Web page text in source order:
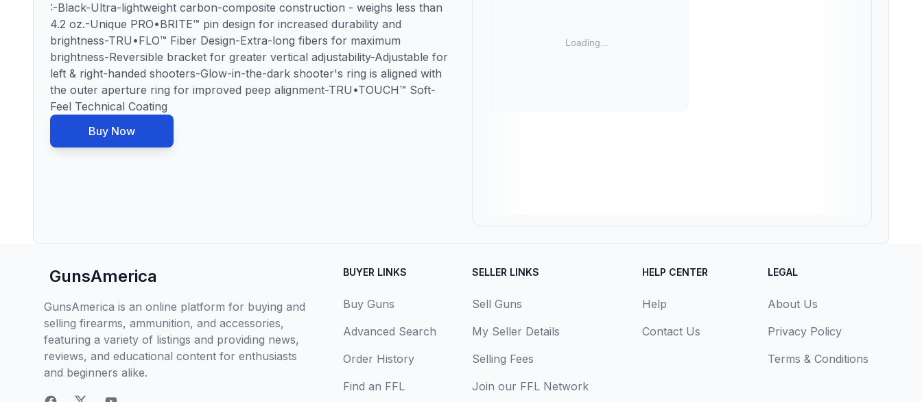
:-Black-Ultra-lightweight carbon-composite construction - weighs less than
4.2 oz.-Unique PRO•BRITE™ pin design for increased durability and
brightness-TRU•FLO™ Fiber Design-Extra-long fibers for maximum
brightness-Reversible bracket for greater vertical adjustability-Adjustable for
left & right-handed shooters-Glow-in-the-dark shooter's ring is aligned with
the outer aperture ring for improved peep alignment-TRU•TOUCH™ Soft-
Feel Technical Coating
Buy Now
GunsAmerica
GunsAmerica is an online platform for buying and
selling firearms, ammunition, and accessories,
featuring a variety of listings and providing news,
reviews, and educational content for enthusiasts
and beginners alike.
BUYER LINKS
Buy Guns
Advanced Search
Order History
Find an FFL
SELLER LINKS
Sell Guns
My Seller Details
Selling Fees
Join our FFL Network
HELP CENTER
Help
Contact Us
LEGAL
About Us
Privacy Policy
Terms & Conditions

**ASSIGNMENT:** Exactly the lines from the one containing "Join our FFL Network" through the final line of the records must appear in your reply, and no others.

**RESULT OF THIS TASK:**
Join our FFL Network
HELP CENTER
Help
Contact Us
LEGAL
About Us
Privacy Policy
Terms & Conditions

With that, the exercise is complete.